By the Rev. Julia Mitchener
Each fall, a particular quote goes viral on social media, accompanied by images of autumn foliage drifting gracefully to the ground. The quote reads: “The trees are about to show us just how beautiful it can be to let things go.”
We, as a society, are not that good at letting go. Witness the continual growth of the self-storage industry, which allows millions of Americans to hold onto things we no longer use but with which we are unable to part. Witness, too, the mixed emotions many of us feel as we approach Thanksgiving and Christmas, knowing that reunions with family members can spark joy but may also reopen old wounds we thought no longer bothered us.
How can we teach our children the truth shown to us by the falling leaves—that there is joy, peace, and renewal in releasing that which no longer serves us well, that which is weighing us down physically, spiritually, or emotionally?
Many children (adults, too) are “ruminators”—they spend countless hours rehashing conversations and events they wish had gone differently. Teaching kids a strategy for releasing these preoccupations can free them up to be more present to the here and now and also reduce stress and anxiety. One great exercise to try is a simple breath practice that involves literally “blowing off” worries and frustrations. The idea is that you form an image of whatever it is you’d like to let go and focus on this while you’re inhaling. Then on your exhale, imagine that you’re literally puffing your concerns out into the universe or, perhaps, into the arms of Jesus. We can help our children self-soothe through intentional breathing, through physical activity, through play, music, and art. We can also talk with them about why we make time for confession most Sundays in church. It’s good for our souls—and even our bodies— to release things we have been worried about, things about which we’ve been chastising ourselves. The rhythm of confession and absolution that we experience in our liturgy is a wonderful gift, one that even the smallest child can receive.
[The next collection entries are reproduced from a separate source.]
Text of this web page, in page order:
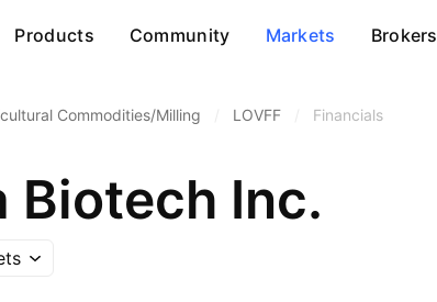
Products Community Markets Brokers
Commodities/Milling LOVFF Financials
Biotech Inc.
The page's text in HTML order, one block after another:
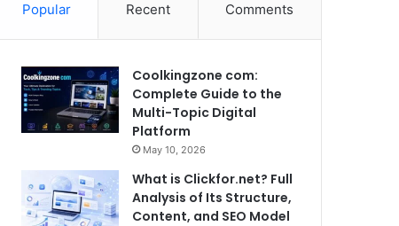
Popular Recent Comments
Coolkingzone com:
Complete Guide to the
Multi-Topic Digital
Platform
May 10, 2026
What is Clickfor.net? Full
Analysis of Its Structure,
Content, and SEO Model
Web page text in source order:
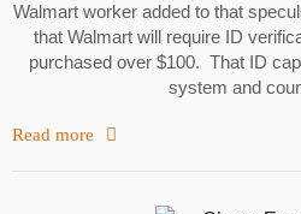
Walmart worker added to that
that Walmart will require ID
purchased over $100. That ID
system and
Read more
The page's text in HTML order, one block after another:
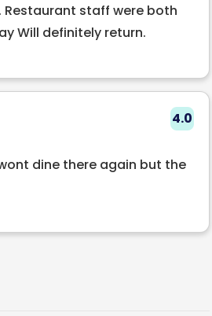
staff were both
Will definitely return.
4.0
dine there again but the
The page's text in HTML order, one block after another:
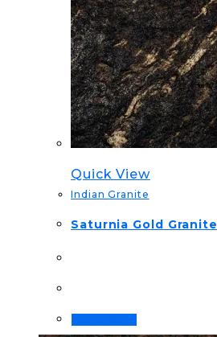
Quick View
Indian Granite
Saturnia Gold Granite
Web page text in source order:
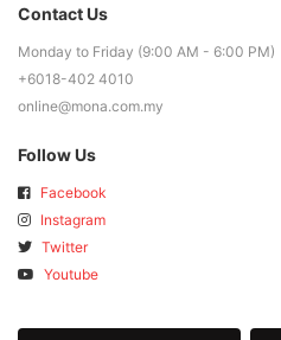
Contact Us
Monday to Friday (9:00 AM - 6:00 PM)
+6018-402 4010
online@mona.com.my
Follow Us
Facebook
Instagram
Twitter
Youtube
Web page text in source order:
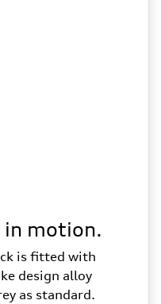
in motion.
is fitted with
design alloy
as standard.
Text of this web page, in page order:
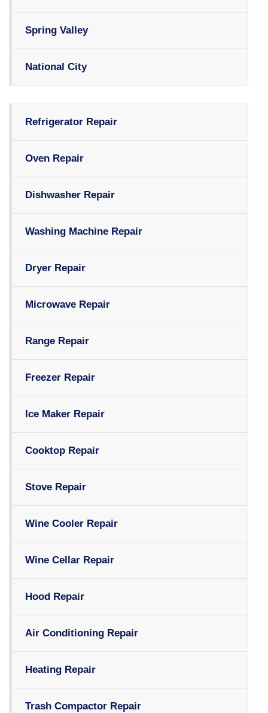
Spring Valley
National City
Refrigerator Repair
Oven Repair
Dishwasher Repair
Washing Machine Repair
Dryer Repair
Microwave Repair
Range Repair
Freezer Repair
Ice Maker Repair
Cooktop Repair
Stove Repair
Wine Cooler Repair
Wine Cellar Repair
Hood Repair
Air Conditioning Repair
Heating Repair
Trash Compactor Repair
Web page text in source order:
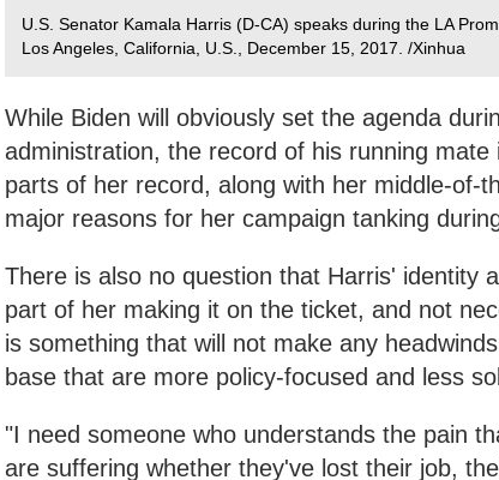
U.S. Senator Kamala Harris (D-CA) speaks during the LA
Los Angeles, California, U.S., December 15, 2017. /Xinhua
While Biden will obviously set the agenda
administration, the record of his running
parts of her record, along with her middle-of-
major reasons for her campaign tanking
There is also no question that Harris' identity
part of her making it on the ticket, and not
is something that will not make any
base that are more policy-focused and less
"I need someone who understands the pain
are suffering whether they've lost their job,
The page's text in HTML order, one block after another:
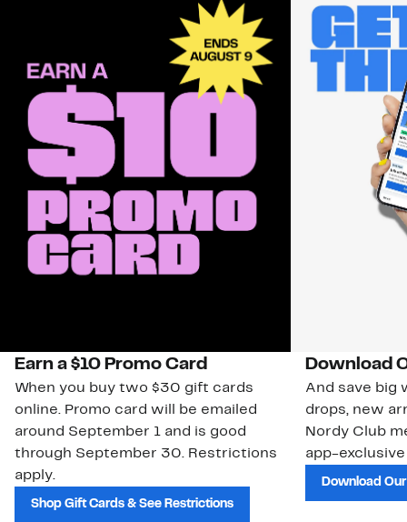
Earn a $10 Promo Card
When you buy two $30 gift cards
online. Promo card will be emailed
around September 1 and is good
through September 30. Restrictions
apply.
Shop Gift Cards & See Restrictions
Download
And save big
drops, new
Nordy Club
app-
Download
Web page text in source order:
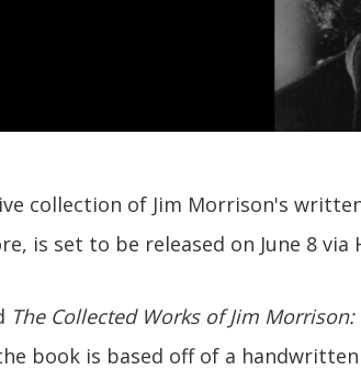
collection of Jim Morrison's
is set to be released on June 8 via
The Collected Works of Jim
book is based off of a

We adults can also model some “letting go” in our daily routines. The approaching holiday season offers lots of opportunities for this. Let’s face it, the frenzied way many Americans live during December doesn’t necessarily make us, or our children, happy. I know a family that has a tradition not just of deciding what special activities they’ll enjoy during the holidays but also of discussing what they’d like to drop from their agenda this year. They do this around Thanksgiving so that there are no last minute disappointments or misunderstandings. They discuss what’s most important to them in their seasonal celebrations, then figure out how to make these things a priority while minimizing the number of commitments they make to events that are less meaningful. For example, the parents usually put a cap on the number of parties they’ll attend so they can make space for some nights where the whole family stays in to bake cookies or enjoy pizza and a movie. They may decide to keep their Christmas Eve meal simple so they have more time and energy for after church rituals like reading stories and putting out milk and cookies for Santa. Some years, they elect not to travel anywhere because the thought of lugging three young children and all their gear onto a plane just doesn’t feel life-giving. The results are a holiday season that has moments that really do feel “holy”—moments of wonder, love, and peace, moments they can savor and not just gloss over in the rush to get to the next activity.
Remember the leaves.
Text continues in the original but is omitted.